[Records from a collection]
········
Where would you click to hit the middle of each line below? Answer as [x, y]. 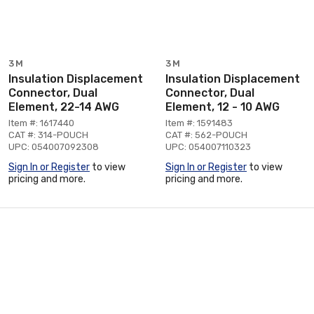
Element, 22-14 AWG [64, 107]
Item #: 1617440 [41, 123]
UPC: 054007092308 [54, 146]
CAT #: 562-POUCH [206, 135]
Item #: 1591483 [199, 123]
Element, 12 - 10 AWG [223, 107]
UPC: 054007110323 [208, 146]
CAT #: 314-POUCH [48, 135]
········
EXERCISE BRIEF:
Give back the entries above exactly as they stand. Leave the images out.

RESULT:
Where would you click to hit the middle of each line below? Answer as [x, y]. 
Element, 22-14 AWG [64, 107]
Item #: 1617440 [41, 123]
UPC: 054007092308 [54, 146]
CAT #: 562-POUCH [206, 135]
Item #: 1591483 [199, 123]
Element, 12 - 10 AWG [223, 107]
UPC: 054007110323 [208, 146]
CAT #: 314-POUCH [48, 135]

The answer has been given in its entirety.